→ What you have to do: Exclude pictures and give again exactly the lines of the listing, beginning with its first line and ending with the one that contains "You can also".

→ Records supplied:
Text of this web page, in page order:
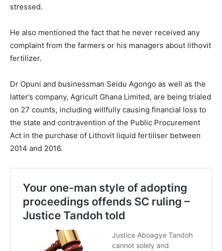
stressed.
He also mentioned the fact that he never received any
complaint from the farmers or his managers about lithovit
fertilizer.
Dr Opuni and businessman Seidu Agongo as well as the
latter’s company, Agricult Ghana Limited, are being trialed
on 27 counts, including willfully causing financial loss to
the state and contravention of the Public Procurement
Act in the purchase of Lithovit liquid fertiliser between
2014 and 2016.
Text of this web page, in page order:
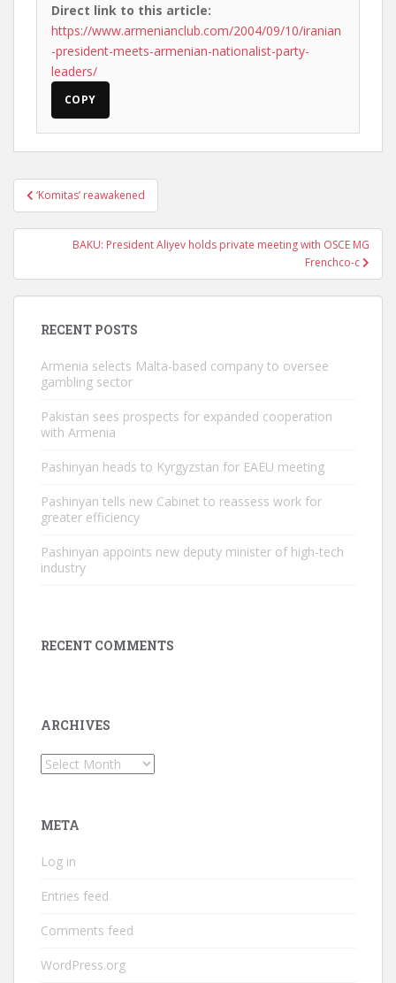
Direct link to this article:
https://www.armenianclub.com/2004/09/10/iranian
-president-meets-armenian-nationalist-party-
leaders/
COPY
Post
navigation
‘Komitas’ reawakened
BAKU: President Aliyev holds private meeting with OSCE MG
Frenchco-c
RECENT POSTS
Armenia selects Malta-based company to oversee
gambling sector
Pakistan sees prospects for expanded cooperation
with Armenia
Pashinyan heads to Kyrgyzstan for EAEU meeting
Pashinyan tells new Cabinet to reassess work for
greater efficiency
Pashinyan appoints new deputy minister of high-tech
industry
RECENT COMMENTS
ARCHIVES
Archives
META
Log in
Entries feed
Comments feed
WordPress.org
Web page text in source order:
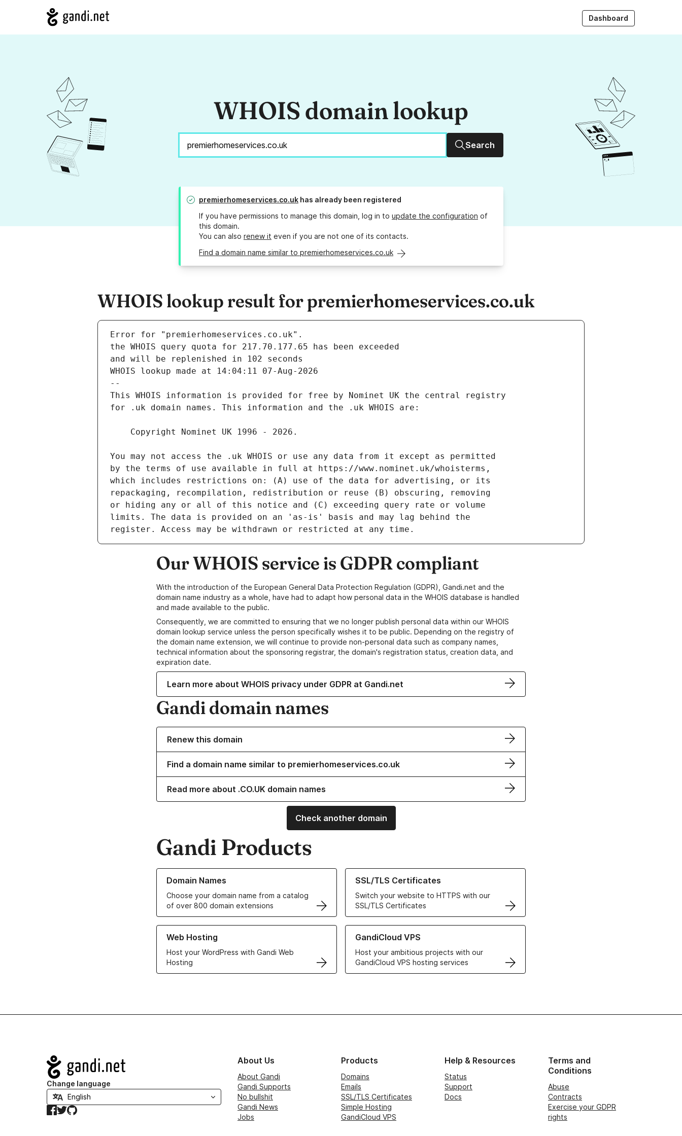
Dashboard
WHOIS domain lookup
Search
premierhomeservices.co.uk has already been registered
If you have permissions to manage this domain, log in to update the configuration of
this domain.
You can also renew it even if you are not one of its contacts.
Find a domain name similar to premierhomeservices.co.uk
WHOIS lookup result for premierhomeservices.co.uk
Error for "premierhomeservices.co.uk".
and will be replenished in 102 seconds
WHOIS lookup made at 14:04:11 07-Aug-2026
--
Our WHOIS service is GDPR compliant
With the introduction of the European General Data Protection Regulation (GDPR), Gandi.net and the
domain name industry as a whole, have had to adapt how personal data in the WHOIS database is handled
and made available to the public.
Consequently, we are committed to ensuring that we no longer publish personal data within our WHOIS
domain lookup service unless the person specifically wishes it to be public. Depending on the registry of
the domain name extension, we will continue to provide non-personal data such as company names,
technical information about the sponsoring registrar, the domain's registration status, creation data, and
expiration date.
Learn more about WHOIS privacy under GDPR at Gandi.net
Gandi domain names
Renew this domain
Find a domain name similar to premierhomeservices.co.uk
Read more about .CO.UK domain names
Check another domain
Gandi Products
Domain Names
Choose your domain name from a catalog
of over 800 domain extensions
Learn more about our Domain Names
SSL/TLS Certificates
Switch your website to HTTPS with our
SSL/TLS Certificates
Learn more about our SSL/TLS Certificates
Web Hosting
Host your WordPress with Gandi Web
Hosting
Learn more about our Web Hosting solutions
GandiCloud VPS
Host your ambitious projects with our
GandiCloud VPS hosting services
Learn more about GandiCloud VPS
Navigation
Change language
Facebook
TwitterGitHub
About Us
About Gandi
Gandi Supports
No bullshit
Gandi News
Jobs
Products
Domains
Emails
SSL/TLS Certificates
Simple Hosting
GandiCloud VPS
Help & Resources
Status
Support
Docs
Terms and
Conditions
Abuse
Contracts
Exercise your GDPR
rights
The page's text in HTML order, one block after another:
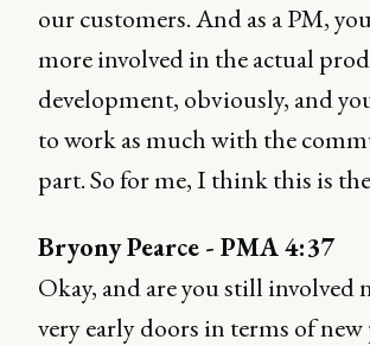
our customers. And as a PM,
more involved in the actual
development, obviously, and
to work as much with the
part. So for me, I think this is
Bryony Pearce - PMA 4:37
Okay, and are you still involved
very early doors in terms of
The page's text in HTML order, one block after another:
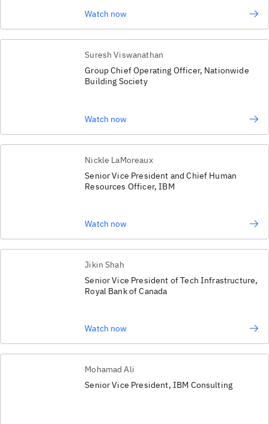
Watch now
Suresh Viswanathan
Group Chief Operating Officer, Nationwide
Building Society
Watch now
Nickle LaMoreaux
Senior Vice President and Chief Human
Resources Officer, IBM
Watch now
Jikin Shah
Senior Vice President of Tech Infrastructure,
Royal Bank of Canada
Watch now
Mohamad Ali
Senior Vice President, IBM Consulting
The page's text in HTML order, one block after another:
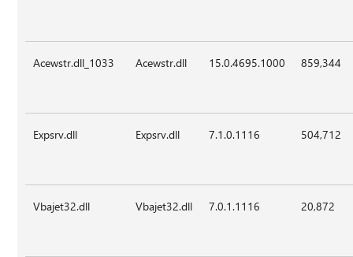
Acewstr.dll_1033 Acewstr.dll 15.0.4695.1000 859,344
Expsrv.dll Expsrv.dll 7.1.0.1116 504,712
Vbajet32.dll Vbajet32.dll 7.0.1.1116 20,872
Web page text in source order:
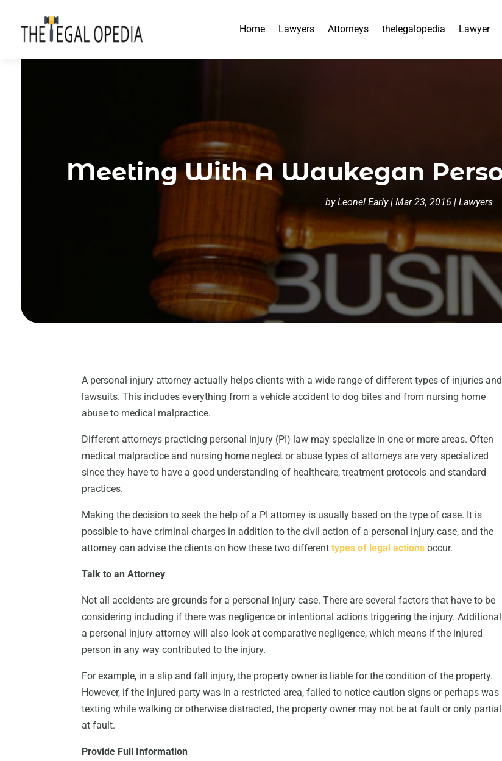
Home Lawyers Attorneys thelegalopedia Lawyer
Meeting With A Waukegan
byLeonel Early|Mar 23, 2016 |Lawyers
A personal injury attorney actually helps clients with a wide range of different types of injuries and
lawsuits. This includes everything from a vehicle accident to dog bites and from nursing home
abuse to medical malpractice.
Different attorneys practicing personal injury (PI) law may specialize in one or more areas. Often
medical malpractice and nursing home neglect or abuse types of attorneys are very specialized
since they have to have a good understanding of healthcare, treatment protocols and standard
practices.
Making the decision to seek the help of a PI attorney is usually based on the type of case. It is
possible to have criminal charges in addition to the civil action of a personal injury case, and the
attorney can advise the clients on how these two differenttypes of legal actions occur.
Talk to an Attorney
Not all accidents are grounds for a personal injury case. There are several factors that have to be
considering including if there was negligence or intentional actions triggering the injury.
a personal injury attorney will also look at comparative negligence, which means if the injured
person in any way contributed to the injury.
For example, in a slip and fall injury, the property owner is liable for the condition of the property.
However, if the injured party was in a restricted area, failed to notice caution signs or perhaps was
texting while walking or otherwise distracted, the property owner may not be at fault or only
at fault.
Provide Full Information
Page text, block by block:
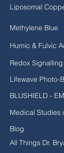
Liposomal
Methylene Blue
Humic & Fulvic
Redox
Lifewave Photo-
BLUSHIELD -
Medical Studies
Blog
All Things Dr.
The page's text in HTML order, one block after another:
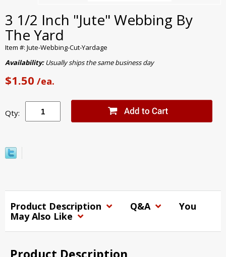
3 1/2 Inch "Jute" Webbing By
The Yard
Item #: Jute-Webbing-Cut-Yardage
Availability:Usually ships the same business day
$1.50 /ea.
Qty:
Product Description Q&A
You
May Also Like
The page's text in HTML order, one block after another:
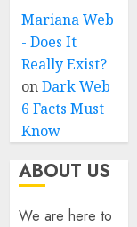
Mariana Web
- Does It
Really Exist?
onDark Web
6 Facts Must
Know
ABOUT US
We are here to
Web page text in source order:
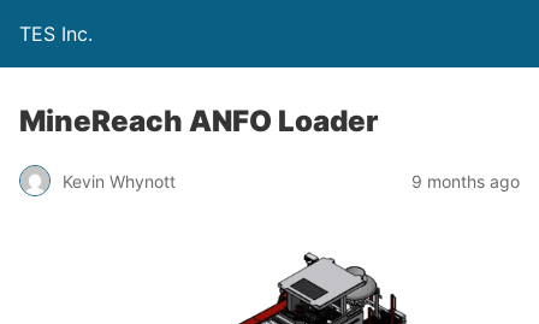
TES Inc.
MineReach ANFO Loader
Kevin Whynott 9 months ago
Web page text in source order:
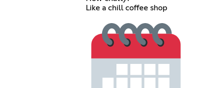
Like a chill coffee shop
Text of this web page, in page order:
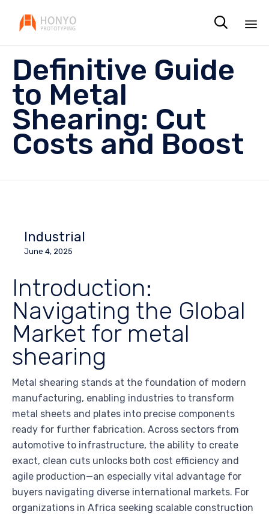

Definitive Guide
to Metal
Shearing: Cut
Costs and Boost
Industrial
June 4, 2025
Introduction:
Navigating the Global
Market for metal
shearing
Metal shearing stands at the foundation of modern
manufacturing, enabling industries to transform
metal sheets and plates into precise components
ready for further fabrication. Across sectors from
automotive to infrastructure, the ability to create
exact, clean cuts unlocks both cost efficiency and
agile production—an especially vital advantage for
buyers navigating diverse international markets. For
organizations in Africa seeking scalable construction

→ Written response:
Text of this web page, in page order:
stressed.
He also mentioned the fact that he never received any
complaint from the farmers or his managers about lithovit
fertilizer.
Dr Opuni and businessman Seidu Agongo as well as the
latter’s company, Agricult Ghana Limited, are being trialed
on 27 counts, including willfully causing financial loss to
the state and contravention of the Public Procurement
Act in the purchase of Lithovit liquid fertiliser between
2014 and 2016.
Text of this web page, in page order:
Direct link to this article:
https://www.armenianclub.com/2004/09/10/iranian
-president-meets-armenian-nationalist-party-
leaders/
COPY
Post
navigation
‘Komitas’ reawakened
BAKU: President Aliyev holds private meeting with OSCE MG
Frenchco-c
RECENT POSTS
Armenia selects Malta-based company to oversee
gambling sector
Pakistan sees prospects for expanded cooperation
with Armenia
Pashinyan heads to Kyrgyzstan for EAEU meeting
Pashinyan tells new Cabinet to reassess work for
greater efficiency
Pashinyan appoints new deputy minister of high-tech
industry
RECENT COMMENTS
ARCHIVES
Archives
META
Log in
Entries feed
Comments feed
WordPress.org
Web page text in source order:
Dashboard
WHOIS domain lookup
Search
premierhomeservices.co.uk has already been registered
If you have permissions to manage this domain, log in to update the configuration of
this domain.
You can also renew it even if you are not one of its contacts.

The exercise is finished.